Linda W. v. Indiana Department of Education

927 F. Supp. 303, 1996 U.S. Dist. LEXIS 7441, 1996 WL 288454
CourtDistrict Court, N.D. Indiana
DecidedMarch 27, 1996
Docket3:94-cv-00268
StatusPublished
Cited by7 cases

This text of 927 F. Supp. 303 (Linda W. v. Indiana Department of Education) is published on Counsel Stack Legal Research, covering District Court, N.D. Indiana primary law. Counsel Stack provides free access to over 12 million legal documents including statutes, case law, regulations, and constitutions.

Bluebook
Linda W. v. Indiana Department of Education, 927 F. Supp. 303, 1996 U.S. Dist. LEXIS 7441, 1996 WL 288454 (N.D. Ind. 1996).

Opinion

MEMORANDUM AND ORDER

MILLER, District Judge.

This cause comes before the court on the motion of all the defendants 1 to either dismiss for want of subject matter jurisdiction pursuant to Fed.R.Civ.P. 12(b)(1), or for summary judgment pursuant to Fed.R.Civ.P. 56. The plaintiffs have filed a motion to strike the defendants’ opening brief, arguing that its exceeded the 25-page limit imposed by the local rules without first seeking leave of court. Since the brief otherwise complied with the local rules governing briefs in excess of 25 pages, and because the defendants filed a belated motion for leave, the court grants the defendants’ belated motion for leave to file an oversize brief and denies the plaintiffs’ motion to strike. For the reasons stated in this memorandum and order, the court denies the defendants’ motion for either a dismissal or for summary judgment.

Linda W., Eric W. and Steven V.D. bring this suit under the Individuals with Disabilities Education Act, 20 U.S.C. § 1400 et seq. (the “IDEA”), contending, among other things, that the individual education program provided for their son, 2 Ryan V.D., is legally inadequate. Ryan has dyslexia. The plaintiffs seek review of several administrative decisions, and request compensation for their expenses incurred for Ryan’s education and for attorneys’ fees. Before bringing this suit, the parties engaged in an extensive administrative process, including two hearings and two appeals to the Indiana Board of Special Education Appeals. In this motion, the defendants contend, apparently for the first time, that this suit should not have been brought, either in this court or in the administrative proceedings, against defendants Mishawaka-Penn-Harris-Madison Joint Services (“MPHM Joint Services”) and the Board of Education of School City of Mishawaka (“Mishawaka School City”), since Ryan’s “legal settlement,” as Indiana law defines that term, is not within the confines of Mishawaka School City. Because this is so, the defendants claim: (1) the court lacks subject matter jurisdiction over the case; and/or (2) summary judgment is warranted.
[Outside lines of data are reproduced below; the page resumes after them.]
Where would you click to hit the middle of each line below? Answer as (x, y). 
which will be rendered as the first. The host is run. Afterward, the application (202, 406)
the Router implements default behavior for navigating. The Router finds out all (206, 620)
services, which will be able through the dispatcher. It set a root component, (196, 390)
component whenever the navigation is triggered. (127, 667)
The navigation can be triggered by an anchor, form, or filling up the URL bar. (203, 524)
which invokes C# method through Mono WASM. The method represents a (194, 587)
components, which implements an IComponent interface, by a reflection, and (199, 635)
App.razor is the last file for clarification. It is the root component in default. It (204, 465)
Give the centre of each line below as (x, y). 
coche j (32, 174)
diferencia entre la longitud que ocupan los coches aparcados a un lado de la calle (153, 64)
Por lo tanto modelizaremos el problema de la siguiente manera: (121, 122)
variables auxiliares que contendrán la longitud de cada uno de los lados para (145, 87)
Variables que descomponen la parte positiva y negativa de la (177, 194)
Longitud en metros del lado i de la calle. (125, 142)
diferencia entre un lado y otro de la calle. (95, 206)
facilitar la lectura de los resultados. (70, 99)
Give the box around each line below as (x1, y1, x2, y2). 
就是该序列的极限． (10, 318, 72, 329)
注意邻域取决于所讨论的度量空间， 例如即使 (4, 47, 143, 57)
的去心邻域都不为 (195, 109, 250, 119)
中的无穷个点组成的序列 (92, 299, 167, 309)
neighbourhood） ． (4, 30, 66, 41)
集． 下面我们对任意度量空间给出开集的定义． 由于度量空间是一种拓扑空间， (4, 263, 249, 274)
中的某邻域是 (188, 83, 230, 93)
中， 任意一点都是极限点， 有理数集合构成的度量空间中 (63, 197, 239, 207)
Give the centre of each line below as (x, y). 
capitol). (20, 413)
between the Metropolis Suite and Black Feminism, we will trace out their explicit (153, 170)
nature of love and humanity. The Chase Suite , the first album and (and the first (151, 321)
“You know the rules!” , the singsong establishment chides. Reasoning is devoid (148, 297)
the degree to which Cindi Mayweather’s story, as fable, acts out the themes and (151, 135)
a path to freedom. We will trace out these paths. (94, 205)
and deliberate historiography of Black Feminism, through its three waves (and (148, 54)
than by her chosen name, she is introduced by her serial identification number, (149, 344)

The defendants’ theory as to why the court should either dismiss the cause or award summary judgment relies solely upon the contention that the defendants owe no duty to Ryan under applicable Indiana law and therefore cannot be sued under the IDEA. Under the defendants’ view of the facts, Ryan lives with his mother and stepfather 75% of the time, while living with his father only 25% of the time. 3 Ryan’s mother and stepfather reside within the boundaries of the South Bend School Corporation, while his father lives within the boundaries of Mishawaka School City. The IDEA requires school corporations to provide for the edu *306 cation of only those children “residing within the jurisdiction of the local educational agency of the intermediate educational unit.” 20 U.S.C. § 1414(a)(1)(A). Thus, the defendants claim that Ryan has sued the wrong party,

1. Motion to Dismiss

Under Fed.R.Civ.P. 12(b)(1), the court may dismiss claims that fail to bring a claim within the subject matter jurisdiction of the federal courts. “The party asserting jurisdiction bears the burden of demonstrating that he has alleged a claim under federal law and that the claim is not frivolous.” Operative Plasterers & Cement Masons v. Benjamin, 776 F.Supp. 1360, 1363 (N.D.Ind.1991). The defendants contend that the court has no subject matter jurisdiction over this cause because the plaintiffs have sued the wrong school corporation; the defendants argue that since Ryan resides within the confines of the South Bend School Corporation, his suit should be brought against that school corporation instead of Mishawaka School City (or MPHM Joint Services).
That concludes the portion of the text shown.